Over the years, the APC has developed an elaborate conflict-management framework involving the NWC, reconciliation committees, appeal panels and interventions by influential power brokers, including governors and the Presidency.
This strategy became particularly evident during the 2020 internal crisis that led to the dissolution of the APC National Working Committee led by Oshiomhole and the appointment of the Caretaker/Extraordinary Convention Planning Committee headed by Mai Mala Buni. The intervention stabilised the party ahead of the 2023 elections and reinforced the APC’s reliance on elite accommodation as a survival mechanism.
But the political environment ahead of 2027 appears far more combustible. The stakes are considerably higher. Control of party structures, succession calculations, regional balancing and President Tinubu’s second-term ambition are already intensifying competition across many states.
At the same time, complaints about consensus arrangements and elite imposition have deepened perceptions among some party members that internal democracy is increasingly subordinate to political power calculations. Where aspirants believe outcomes were predetermined, reconciliation becomes far more difficult because grievances shift from electoral disappointment to questions of legitimacy and exclusion.
Still, the APC retains one enduring advantage: the resilience of Nigeria’s culture of political accommodation, where aggrieved actors often return to negotiations once future opportunities, appointments and broader strategic interests are considered.

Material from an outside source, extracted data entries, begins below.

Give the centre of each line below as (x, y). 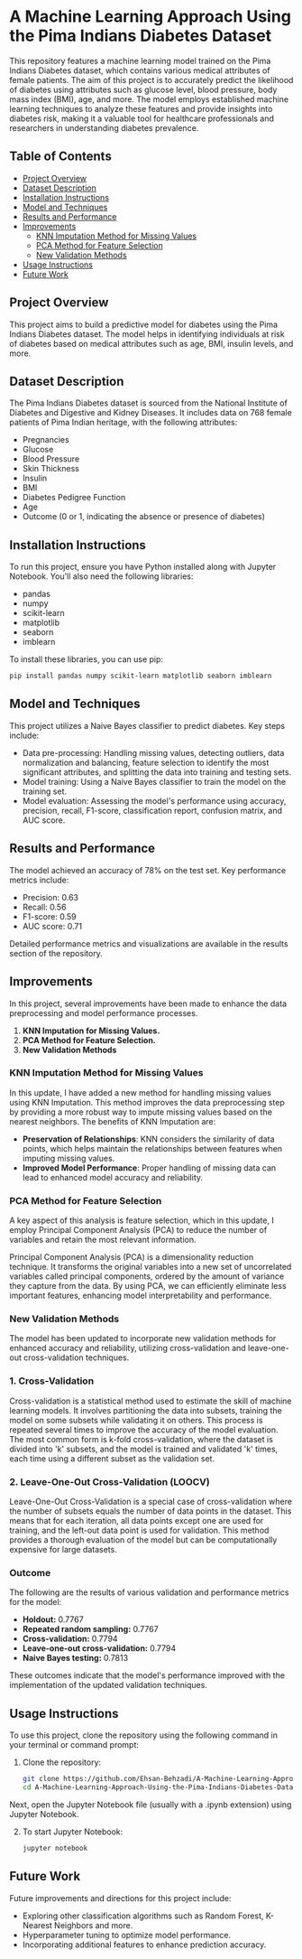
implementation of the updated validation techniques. (108, 1685)
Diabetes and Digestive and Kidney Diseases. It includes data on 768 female (151, 413)
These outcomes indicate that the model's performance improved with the (147, 1675)
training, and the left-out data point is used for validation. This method (139, 1530)
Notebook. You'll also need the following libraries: (101, 576)
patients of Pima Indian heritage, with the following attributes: (124, 423)
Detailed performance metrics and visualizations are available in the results (149, 943)
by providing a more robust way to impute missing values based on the (141, 1112)
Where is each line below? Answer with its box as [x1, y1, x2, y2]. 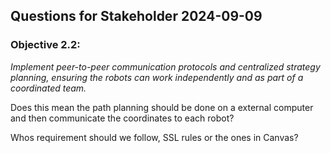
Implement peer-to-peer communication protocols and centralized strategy [10, 60, 321, 73]
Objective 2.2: [10, 38, 81, 52]
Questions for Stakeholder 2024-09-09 [10, 8, 263, 25]
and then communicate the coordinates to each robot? [10, 112, 235, 124]
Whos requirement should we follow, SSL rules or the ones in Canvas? [10, 131, 299, 143]
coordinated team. [10, 82, 87, 94]
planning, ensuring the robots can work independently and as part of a [10, 71, 304, 83]
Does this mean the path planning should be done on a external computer [10, 101, 314, 113]
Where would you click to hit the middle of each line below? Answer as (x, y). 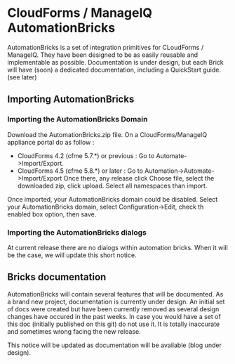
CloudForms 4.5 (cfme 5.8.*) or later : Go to (80, 171)
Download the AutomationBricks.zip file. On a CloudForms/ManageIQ (107, 134)
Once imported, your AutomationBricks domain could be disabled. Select (113, 199)
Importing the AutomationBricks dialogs (77, 232)
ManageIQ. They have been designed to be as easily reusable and (103, 55)
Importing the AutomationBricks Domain (78, 119)
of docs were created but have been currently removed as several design (113, 309)
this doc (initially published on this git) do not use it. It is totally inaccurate (113, 324)
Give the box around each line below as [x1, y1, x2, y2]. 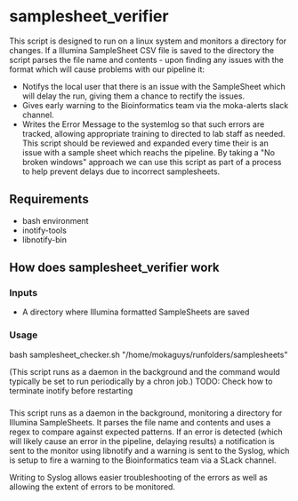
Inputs [9, 287, 38, 299]
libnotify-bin [21, 234, 67, 245]
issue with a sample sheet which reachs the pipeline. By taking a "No [21, 147, 276, 157]
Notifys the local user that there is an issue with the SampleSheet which [21, 81, 286, 91]
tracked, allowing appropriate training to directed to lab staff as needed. [21, 128, 286, 139]
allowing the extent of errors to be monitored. [9, 481, 176, 492]
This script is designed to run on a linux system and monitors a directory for [9, 36, 287, 46]
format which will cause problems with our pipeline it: [9, 64, 205, 75]
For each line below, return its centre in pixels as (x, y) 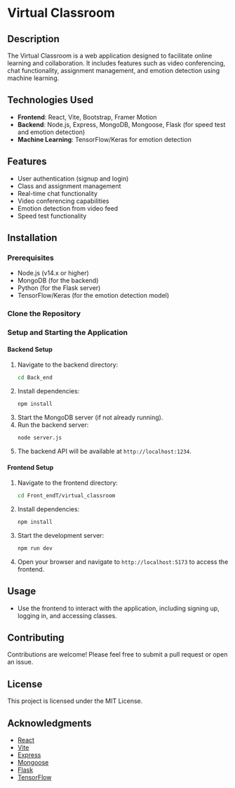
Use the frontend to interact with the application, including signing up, (118, 608)
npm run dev (35, 548)
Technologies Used (50, 100)
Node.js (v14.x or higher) (53, 273)
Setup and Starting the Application (68, 333)
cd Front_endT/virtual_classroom (66, 496)
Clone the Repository (44, 314)
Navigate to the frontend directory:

Yilwatda himself expressed confidence in the party’s capacity to manage disagreements. “There is no better party for conflict resolution than our party,” he said while referencing recently concluded congresses across the 36 states and the Federal Capital Territory (FCT) that many predicted would fracture the APC.
APC founding member, Mr. Osita Okechukwu, also defended the inevitability of disputes in democratic politics, insisting that internal disagreements are part of the democratic process and can be managed through institutional mechanisms, in addition to opportunities available to aggrieved party chieftains to defect to any of the opposition parties of their choice to actualise their aspirations.
Yet beneath the official optimism lies a more difficult political reality. The APC’s greatest challenge ahead of 2027 elections may not come solely from opposition parties, but from the widening tension between elite control and internal inclusiveness within its own structure. The defections in Gombe, Kano and Delta states are significant not merely because prominent individuals left the party, but because they reveal how unresolved grievances can rapidly evolve into opposition opportunities across the states.
Significantly too, the Yilwatda-led National Working Committee is yet to hold a comprehensive strategy meeting to fully review the political implications of the outcome of the primaries and fine-tune a coordinated reconciliation framework since President Tinubu was declared winner of the APC presidential primary. That gap may prove critical.
So, while the APC has activated committees and informal interventions, the real challenge before the ruling party is whether it can evolve beyond ad hoc crisis management into a coherent political strategy capable of balancing ambition, inclusion and party discipline.
Ultimately, reconciliation committees and elite negotiations can only succeed where aggrieved stakeholders still believe they have a future within the party. Once that confidence collapses, internal disputes cease to be temporary disagreements and begin to shape broader political realignments.